CPU hang with Fling 2.1

6. RE: CPU hang with Fling 2.1

Recommend

Broadcom Employee

Cyprien Laplace

Posted Jun 16, 2025 05:19 PM
Edited by Cyprien Laplace 10 days ago

Hi Xeroxxx, can you try adding monitor_control.disable_mmu_largepages = "TRUE" in your .vmx (or /etc/vmware/config)?

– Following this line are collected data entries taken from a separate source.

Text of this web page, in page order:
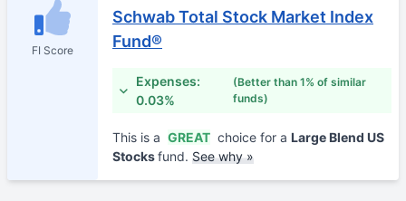
FI Score
Schwab Total Stock Market Index
Fund®
Expenses:
0.03%
(Better than 1% of similar
funds)
This is a GREAT choice for a Large Blend US
Stocksfund. See why »
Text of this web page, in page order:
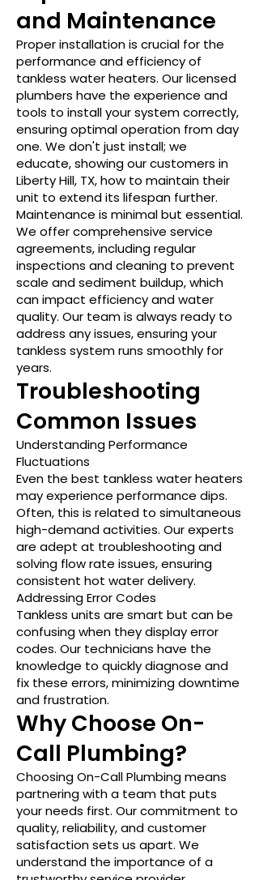
and Maintenance
Proper installation is crucial for the
performance and efficiency of
tankless water heaters. Our licensed
plumbers have the experience and
tools to install your system correctly,
ensuring optimal operation from day
one. We don't just install; we
educate, showing our customers in
Liberty Hill, TX, how to maintain their
unit to extend its lifespan further.
Maintenance is minimal but essential.
We offer comprehensive service
agreements, including regular
inspections and cleaning to prevent
scale and sediment buildup, which
can impact efficiency and water
quality. Our team is always ready to
address any issues, ensuring your
tankless system runs smoothly for
years.
Troubleshooting
Common Issues
Understanding Performance
Fluctuations
Even the best tankless water heaters
may experience performance dips.
Often, this is related to simultaneous
high-demand activities. Our experts
are adept at troubleshooting and
solving flow rate issues, ensuring
consistent hot water delivery.
Addressing Error Codes
Tankless units are smart but can be
confusing when they display error
codes. Our technicians have the
knowledge to quickly diagnose and
fix these errors, minimizing downtime
and frustration.
Why Choose On-
Call Plumbing?
Choosing On-Call Plumbing means
partnering with a team that puts
your needs first. Our commitment to
quality, reliability, and customer
satisfaction sets us apart. We
understand the importance of a
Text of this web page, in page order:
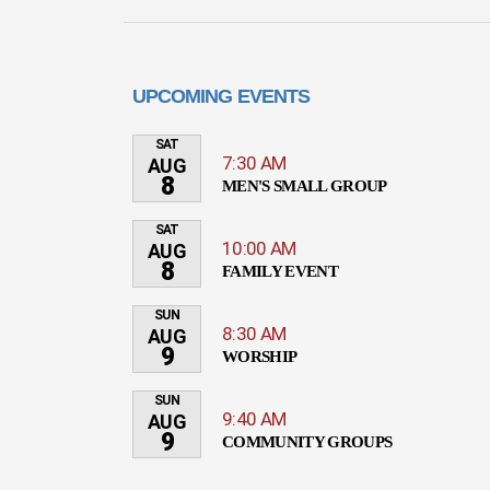
UPCOMING EVENTS
SAT
AUG
8
7:30 AM
MEN'S SMALL GROUP
SAT
AUG
8
10:00 AM
FAMILY EVENT
SUN
AUG
9
8:30 AM
WORSHIP
SUN
AUG
9
9:40 AM
COMMUNITY GROUPS
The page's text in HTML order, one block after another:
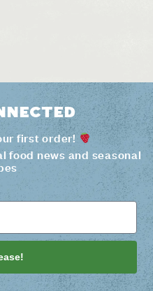
first order!
food news and seasonal
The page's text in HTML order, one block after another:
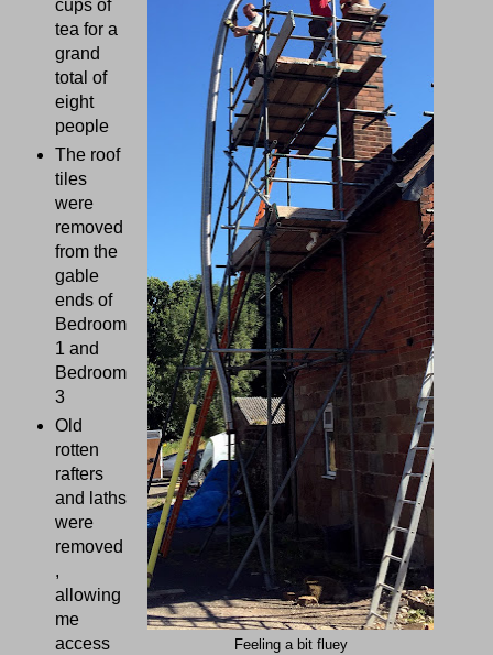
Feeling a bit fluey
cups of
tea for a
grand
total of
eight
people
The roof
tiles
were
removed
from the
gable
ends of
Bedroom
1 and
Bedroom
3
Old
rotten
rafters
and laths
were
removed
,
allowing
me
access
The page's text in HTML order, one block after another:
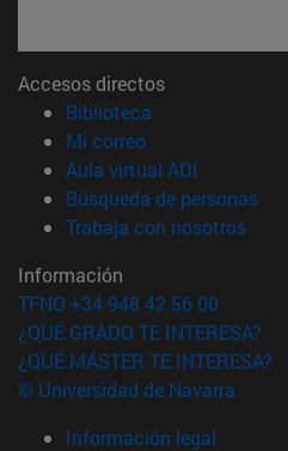
Accesos directos
Biblioteca
Mi correo(abre en nueva
Aula virtual ADI
Búsqueda de personas
Trabaja con nosotros
Información
TFNO +34 948 42 56 00
¿QUÉ GRADO TE INTERESA?
¿QUÉ MÁSTER TE INTERESA?
© Universidad de Navarra
Información legal
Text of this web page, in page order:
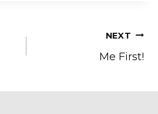
NEXT
Me First!
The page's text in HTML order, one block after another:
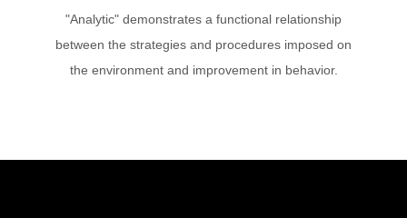
"Analytic" demonstrates a functional relationship
between the strategies and procedures imposed on
the environment and improvement in behavior.
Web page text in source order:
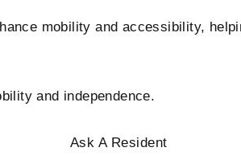
mobility and accessibility,
and independence.
Ask A Resident
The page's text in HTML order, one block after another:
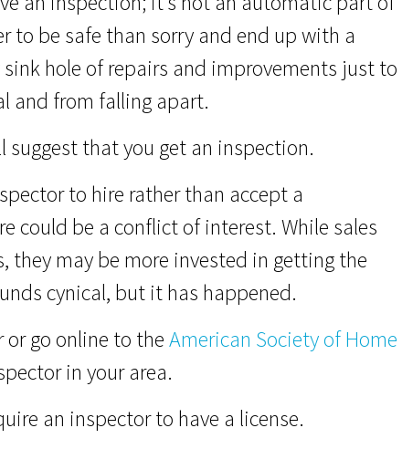
to be safe than sorry and end up with a
hole of repairs and improvements just to
and from falling apart.
that you get an inspection.
to hire rather than accept a
could be a conflict of interest. While sales
they may be more invested in getting the
cynical, but it has happened.
or go online to theAmerican Society of Home
in your area.
an inspector to have a license.
$250K
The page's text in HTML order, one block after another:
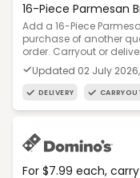
16-Piece Parmesan
Add a 16-Piece
purchase of another
order. Carryout or
Updated 02 July
DELIVERY
For $7.99 each,
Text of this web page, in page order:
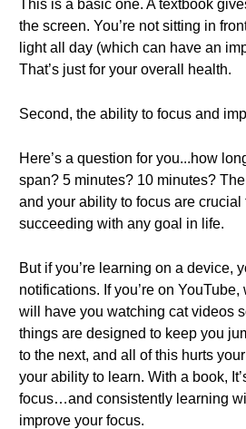
This is a basic one. A textbook
the screen. You’re not sitting in
light all day (which can have an
That’s just for your overall health.
Second, the ability to focus and
Here’s a question for you...how
span? 5 minutes? 10 minutes?
and your ability to focus are crucial
succeeding with any goal in life.
But if you’re learning on a device,
notifications. If you’re on
will have you watching cat videos
things are designed to keep you
to the next, and all of this hurts
your ability to learn. With a book,
focus…and consistently learning
improve your focus.
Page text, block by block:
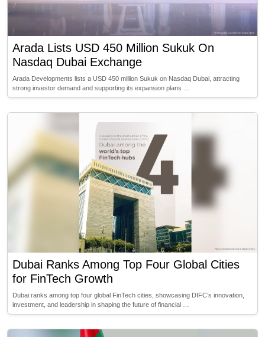
Arada Lists USD 450 Million Sukuk On
Nasdaq Dubai Exchange
Arada Developments lists a USD 450 million Sukuk on Nasdaq Dubai, attracting
strong investor demand and supporting its expansion plans …
Dubai Ranks Among Top Four Global Cities
for FinTech Growth
Dubai ranks among top four global FinTech cities, showcasing DIFC’s innovation,
investment, and leadership in shaping the future of financial …
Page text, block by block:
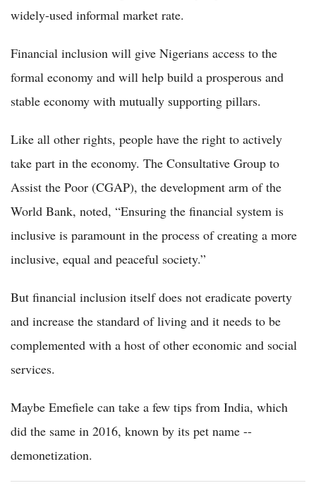
widely-used informal market rate.
Financial inclusion will give Nigerians access to the
formal economy and will help build a prosperous and
stable economy with mutually supporting pillars.
Like all other rights, people have the right to actively
take part in the economy. The Consultative Group to
Assist the Poor (CGAP), the development arm of the
World Bank, noted, “Ensuring the financial system is
inclusive is paramount in the process of creating a more
inclusive, equal and peaceful society.”
But financial inclusion itself does not eradicate poverty
and increase the standard of living and it needs to be
complemented with a host of other economic and social
services.
Maybe Emefiele can take a few tips from India, which
did the same in 2016, known by its pet name --
demonetization.
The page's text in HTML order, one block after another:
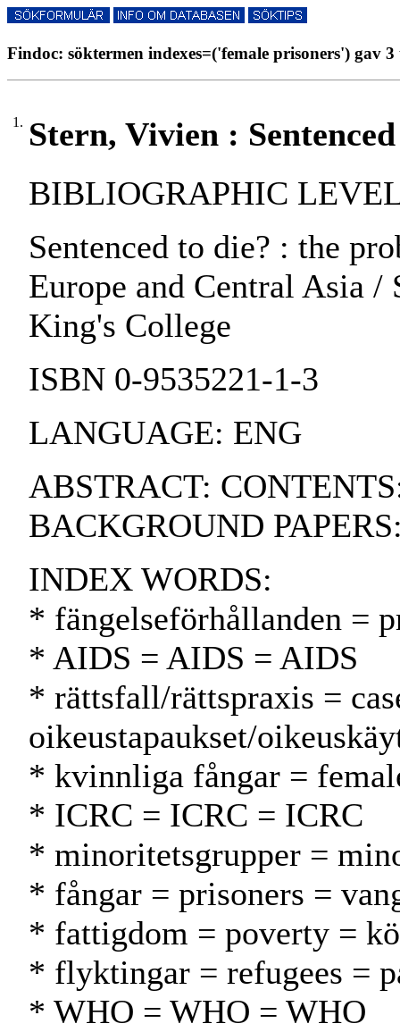
Findoc: söktermen indexes=('female prisoners') gav
1. Stern, Vivien :
BIBLIOGRAPHIC
Sentenced to die? : the
Europe and Central Asia
King's College
ISBN 0-9535221-1-3
LANGUAGE: ENG
ABSTRACT:
BACKGROUND
INDEX WORDS:
* fängelseförhållanden =
* AIDS = AIDS = AIDS
* rättsfall/rättspraxis =
oikeustapaukset/
* kvinnliga fångar =
* ICRC = ICRC = ICRC
* minoritetsgrupper =
* fångar = prisoners =
* fattigdom = poverty =
* flyktingar = refugees =
* WHO = WHO = WHO
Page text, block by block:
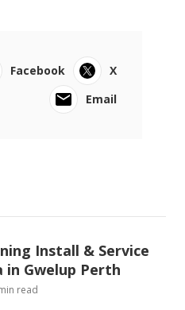
Facebook
Install & Service
Gwelup Perth
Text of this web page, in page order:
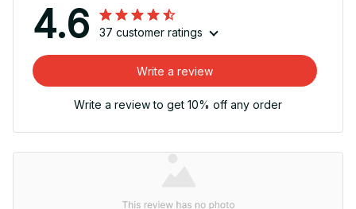
4.6 37 customer ratings
Write a review
Write a review to get 10% off any order
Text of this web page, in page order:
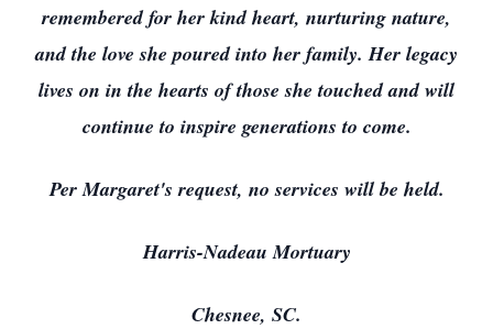
remembered for her kind heart, nurturing nature,
and the love she poured into her family. Her legacy
lives on in the hearts of those she touched and will
continue to inspire generations to come.
Per Margaret's request, no services will be held.
Harris-Nadeau Mortuary
Chesnee, SC.
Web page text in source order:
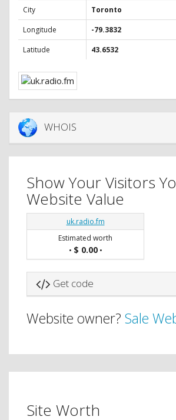
City
Toronto
Longitude
-79.3832
Latitude
43.6532
WHOIS
Show Your Visitors
Website Value
uk.radio.fm
Estimated worth
• $ 0.00•
Get code
Website owner? Sale
Site Worth
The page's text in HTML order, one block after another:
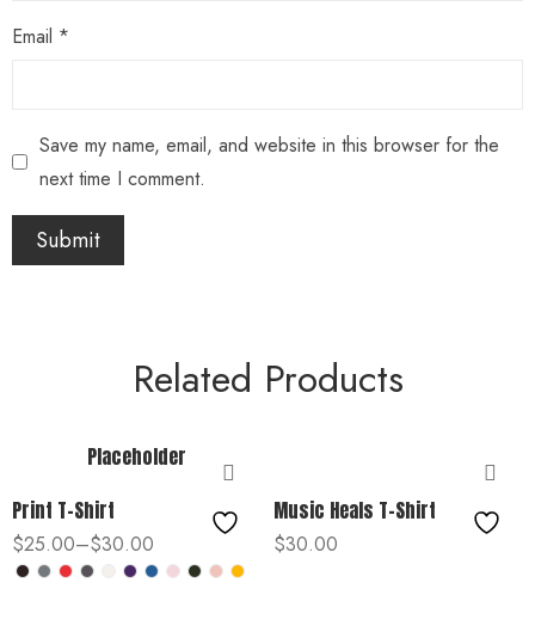
Email *
Save my name, email, and website in this browser for the
next time I comment.
Related Products
Placeholder
Print T-Shirt
$25.00–$30.00
Music Heals T-Shirt
$30.00

EDIT: fixed the global config file path.

Original Message

Original Message:
Sent: Jan 14, 2025 08:55 AM
From: Xeroxxx
Subject: CPU hang with Fling 2.1

I might found the issue.

It seems to be related to Mem.ShareForceSalting = 0. Settings it back to 2 on one host solves the issue.

I used it to save on precious memory with a lot of small machines.

Can you replicate the issue with setting it to 0?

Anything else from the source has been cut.